1. By centering on how the entertainment industry evolved, have historians romanticized its history?

2. What social changes in American life help to explain the emergence of the star system in the silent film era?

3. How has the evolution of the entertainment mass media affected 20th-century American culture?

4. What connections can be seen between the new entertainment media that have appeared in the 20th century and previously existing ones?

5. Did the entertainment industry exist to provide and promote culture or to make money? If it existed to promote culture, then who decided what that culture was to consist of? Was the deciding force talent, origi¬nality, charisma, or money-making ability? If it existed to make money, then who decided which forms of entertainment would make money? What role did public opinion play in such decisions?

7. What, if any, major changes did the enter¬tainment media bring about in society?


Chap. 20: The Age of Mass Magazines, 1900-present

As mentioned with the questions for chapter 13, magazine history is a relatively new field. It is, however, one of the richest fields of media studies to explore, and the history of 20th-century magazines merits attention for many reasons. In this age of mass circulating media, magazines have both fourished and failed. This fact has attracted considerable attention among historians. Throughout the century, magazines have enjoyed a special place in American culture, but once again it appears that historians disagree about the nature of magazines and their connection to society in general. To grasp the historical debate about magazines in this century, it is necessary to address some basic questions.

1. How can the rise of mass circulating magazines be explained?

2. What difference does the ability of editors and publishers have on the success of particular magazines?

3. What has been the relationship between advertising and magazines?
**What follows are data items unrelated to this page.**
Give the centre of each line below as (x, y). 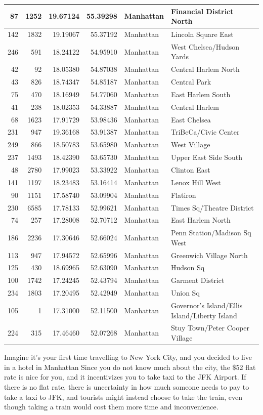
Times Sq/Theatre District (212, 207)
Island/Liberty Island (204, 315)
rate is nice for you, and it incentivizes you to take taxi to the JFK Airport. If (125, 377)
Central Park (191, 82)
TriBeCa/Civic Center (205, 132)
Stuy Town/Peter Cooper (210, 328)
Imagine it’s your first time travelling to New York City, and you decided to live (128, 357)
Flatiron (183, 195)

4. How did the appearance of radio, and later of television, affect the mass magazine's potential from the points of view of both publishers and advertisers?

5. Why have some magazines managed to survive despite changes in the communication environment?

6. As with other mass media, the key question in magazine history deals with the essential nature of magazines. What was that nature? Were magazines essentially products of culture or of economic forces? Was their purpose, in the context of the 20th century, basically informational or literary? Or, was it mainly perceived as a form of entertainment?


Chap. 21: Modern Advertising

A large part of advertising history has been written by histori¬ans with a business, social, cultural, or political axe to grind — and often while the historians were on the way to doing something else. As a result, many traditional concerns of history have not been ad¬dressed; and a number of fundamental questions remain unanswered.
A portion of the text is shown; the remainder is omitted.